Bolivia has become the new focus of this game. Although China has not directly intervened in its rare earth development, it has indirectly increased the possibility of resource acquisition through infrastructure cooperation under the framework of the "Belt and Road Initiative" (such as the solar project for the La Paz Hospital). Japan, on the other hand, has adopted a "economic aid for resources" strategy. Besides providing loans for lithium mines, it has also promised to help Bolivia promote ground digital television, attempting to replicate the lithium resource cooperation model in the rare earth field. The EU, meanwhile, focuses on technology transfer. The "Memorandum of Understanding on Mineral Cooperation" signed between the EU and Bolivia clearly stipulates that the transfer of rare earth separation technology is a prerequisite for cooperation.

IV. Future Outlook: Technological Breakthroughs and Industrial Restructuring

In this war without gunsmoke, Bolivia's choice is symbolic. The draft of the country's new "Mining Law" in 2025 allows foreign investment in lithium deep processing for the first time, but stipulates that the state-owned lithium company must hold 51% of the equity. This "coexistence of openness and control" model may become a common pattern for resource-rich countries to deal with the game among major powers.

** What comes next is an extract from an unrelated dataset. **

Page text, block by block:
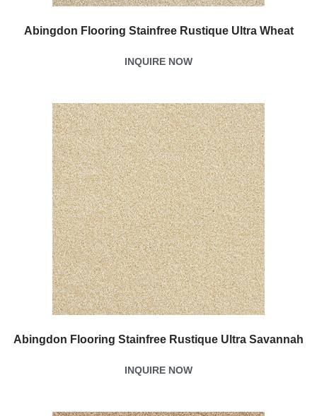
Abingdon Flooring Stainfree Rustique Ultra Wheat
INQUIRE NOW
Abingdon Flooring Stainfree Rustique Ultra Savannah
INQUIRE NOW

While political leaders from various countries are running around the rare earth veins, what they are competing for is not only the underground resources but also the dominance of future industries. From the technological blockade by the US, Canada and Germany to Bolivia's geographical breakthrough, the ultimate answer to this global resource race may lie in the balance between technological innovation and open cooperation.